Friday May 24, 2013

The Art of Love

A new Marian Library exhibit gives testimony to the skill, faith and love a couple found at the University in the 1950s.

A new exhibit at the University of Dayton's Roesch Library highlights the life's work of a regional artist whose life and art were testimony to his faith.

The exhibit, "Where Art Meets Religion: A Retrospective," now through Sept. 10, showcases the work of artist, Catholic deacon and University of Dayton alumnus Ned Ostendorf, who died in 2009. Catherine (Kay) Ostendorf '55, his wife, donated 174 of Ned's line drawings and paintings to the Marian Library following his death.

The Marian Library Gallery located on the seventh floor of Roesch Library, is now featuring nearly two dozen of his line drawings. The gallery on the second floor of Roesch Library will show an exhibit of his paintings from June 7 to Aug. 29 and will be up in time as a special exhibit for the University's June 7-9 Reunion Weekend. Hours are 8:30 a.m. to 4:30 p.m. Monday through Friday, and Saturday and Sunday by appointment by calling 937-229-4214. For more information visit

A reception with the Ostendorf family is scheduled for 7 p.m. Tuesday, June 18, in the first floor lobby of Roesch Library. It's free and open to the public.

Born in Dayton in 1934, Ostendorf graduated in 1957 from the University of Dayton with a bachelor's degree in arts and where he and Kay DeVol met in a fine arts class.

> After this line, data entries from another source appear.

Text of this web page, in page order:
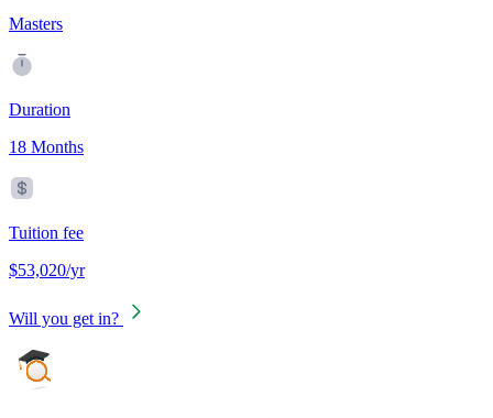
Masters
Duration
18 Months
Tuition fee
$53,020/yr
Will you get in?
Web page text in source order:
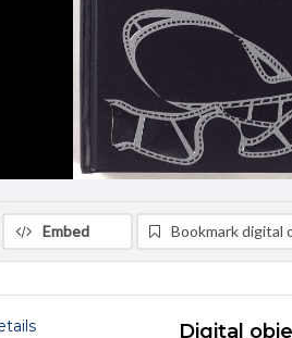
Embed Bookmark digital
Digital
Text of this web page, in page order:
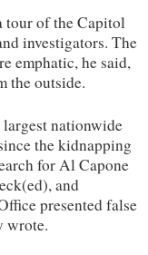
tour of the Capitol
investigators. The
emphatic, he said,
the outside.
largest nationwide
the kidnapping
for Al Capone
and
presented false
wrote.
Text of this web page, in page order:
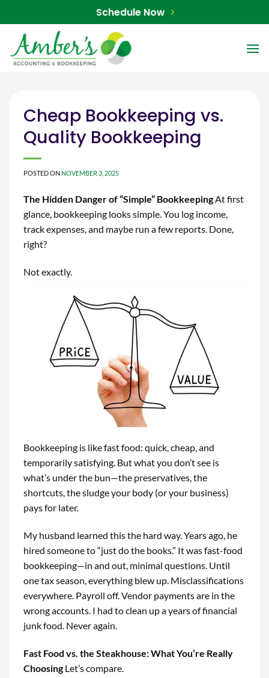
to
content
Schedule Now
Cheap Bookkeeping vs.
Quality Bookkeeping
POSTED ON NOVEMBER 3, 2025
The Hidden Danger of “Simple” BookkeepingAt first
glance, bookkeeping looks simple. You log income,
track expenses, and maybe run a few reports. Done,
right?
Not exactly.
Bookkeeping is like fast food: quick, cheap, and
temporarily satisfying. But what you don’t see is
what’s under the bun—the preservatives, the
shortcuts, the sludge your body (or your business)
pays for later.
My husband learned this the hard way. Years ago, he
hired someone to “just do the books.” It was fast-food
bookkeeping—in and out, minimal questions. Until
one tax season, everything blew up. Misclassifications
everywhere. Payroll off. Vendor payments are in the
wrong accounts. I had to clean up a years of financial
junk food. Never again.
Fast Food vs. the Steakhouse: What You’re Really
Choosing Let’s compare.
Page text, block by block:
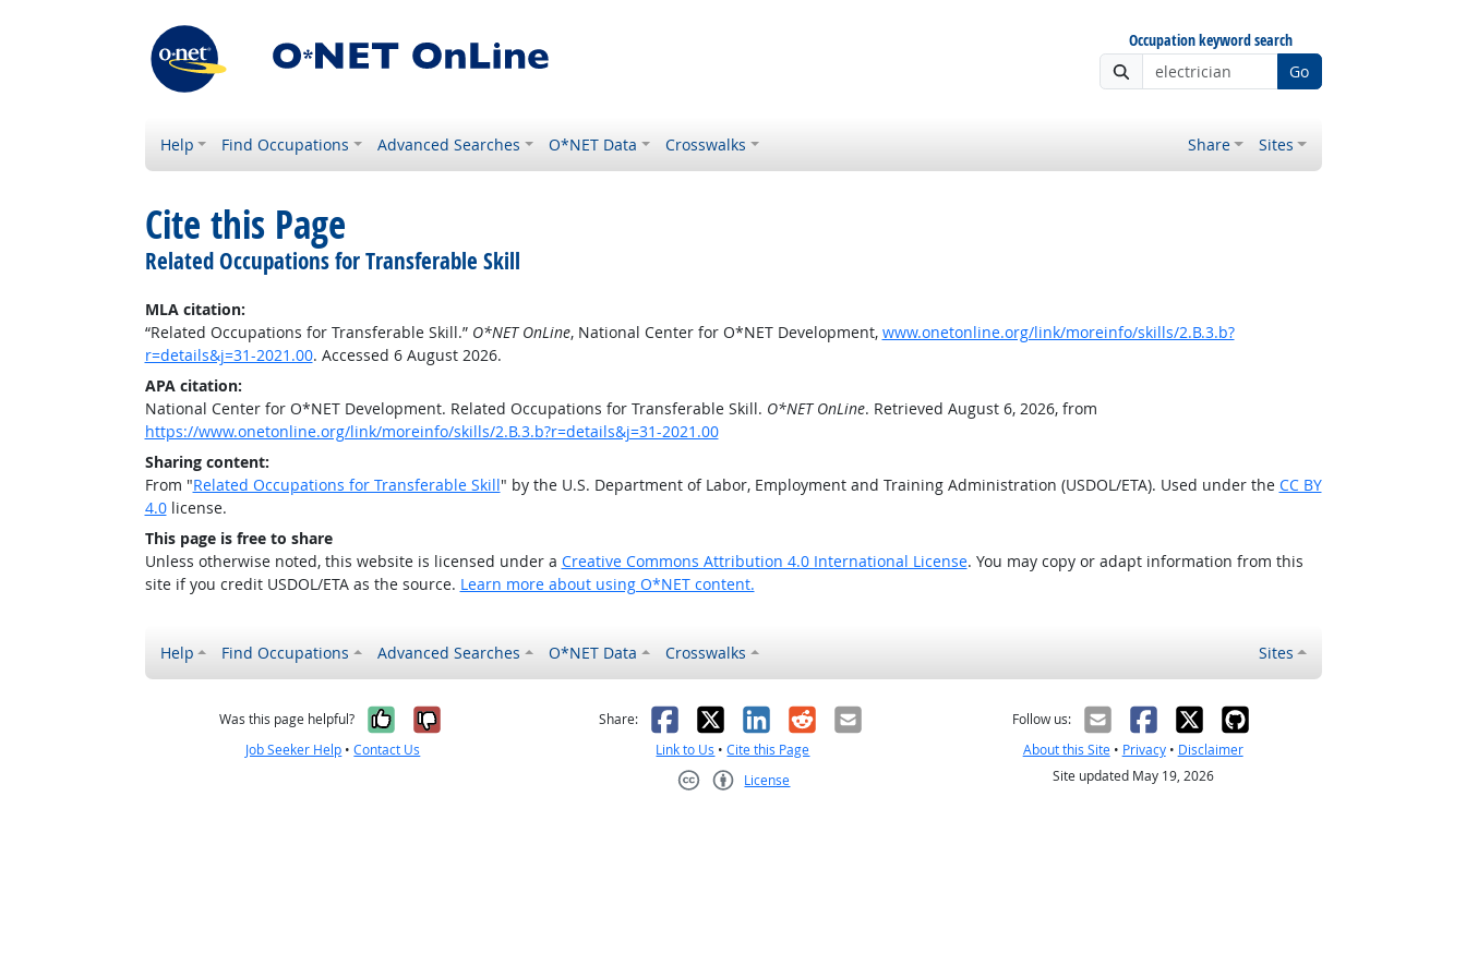
Occupation keyword search
Go
Help Find Occupations Advanced Searches O*NET Data Crosswalks Share Sites
Cite this Page
Related Occupations for Transferable Skill
MLA citation:
“Related Occupations for Transferable Skill.” O*NET OnLine, National Center for O*NET Development, www.onetonline.org/link/moreinfo/skills/2.B.3.b?
r=details&j=31-2021.00. Accessed 6 August 2026.
APA citation:
National Center for O*NET Development. Related Occupations for Transferable Skill. O*NET OnLine. Retrieved August 6, 2026, from
https://www.onetonline.org/link/moreinfo/skills/2.B.3.b?r=details&j=31-2021.00
Sharing content:
From "Related Occupations for Transferable Skill" by the U.S. Department of Labor, Employment and Training Administration (USDOL/ETA). Used under the CC BY
4.0license.
This page is free to share
Unless otherwise noted, this website is licensed under a Creative Commons Attribution 4.0 International License. You may copy or adapt information from this
site if you credit USDOL/ETA as the source. Learn more about using O*NET content.
Help Find Occupations Advanced Searches O*NET Data Crosswalks Sites
Was this page helpful? Yes, it was helpful
No, it was not helpful
Job Seeker Help •Contact Us
Share: Facebook
X LinkedIn
RedditEmail
Link to Us •Cite this Page
License
Follow us:
About this Site• Privacy• Disclaimer
Site updated May 19, 2026

His professional career as an artist for religious and educational publications in Dayton and Cincinnati spanned 55 years and their marriage was blessed with six children.
"Their story — their love story really — began at UD where they majored in graphic arts. Both received degrees here," said Sister M. Jean Frisk, I.S.S.M., assistant for art and special projects for the Marian Library.

"They courted here, prayed often in the chapel together, enjoyed UD and all that it had to offer. It is so very beautiful how their lives, their faith and their perspective on things was determined during those loving years and how it comes full circle by giving back to the University those marvelous works that were originally inspired here.

"We thought it would touch the hearts of alumni who experienced similar love stories here."

Kay Ostendorf said they met as sophomores, dated for a year, were engaged and then married. She graduated ahead of him because when they married, he went to work as an advertising artist for the Dayton Daily News.

They discovered a shared love of art in art classes and, when her father was gravely ill, a deep, shared faith in the Immaculate Conception Chapel.  

"We used to go to Mass a lot, but when my father was ill, we went to Mass everyday before we went to class," she said.

And while Ostendorf supported their family with illustrations for commercial publications and publications like a dictionary, that Catholic faith was a life-long inspiration. "When he started to do Biblical artwork, the religious art began to take over his interest," she said.

It wasn't until later years, however, that he was able to pursue his religious calling, serving as a Roman Catholic deacon at parishes in the Archdiocese of Cincinnati, as well as serving as chaplain at Warren County Correctional Institute in Lebanon, Ohio.

That faith is evident in the works she donated to the University, starting in 2010 with a striking, acrylic painting titled "Our Mother."

"He was so devoted to the Blessed Mother," she said, adding that it was fitting to give that special portrait of Mary to the Marian Library. That donation felt just right.

"I started out with one and then I talked to the children. We all thought the Marian Library would be a nice home for Dad's art," she said.

Ostendorf's line drawings range from realistic portrayals of scenes from Christ's life to graceful stylized depictions of the seasons and Mary in flowing robes.  Last year, the Marian Library exhibited a series of Ostendorf's paintings containing hidden images and symbols of Biblical events, accompanied by meditations written by him on the primary image and clues to the hidden ones. Some of those are included in this year's exhibit.

University of Dayton's Marian Library/International Marian Research Institute is a globally recognized center for the study of Mary, the mother of Jesus, and holds the world's largest collection of printed materials and artifacts devoted to her. The collection includes more than 100,000 books and pamphlets in more than 50 languages, and a vast collection of nearly 3,000 Nativity sets and Marian art from around the world.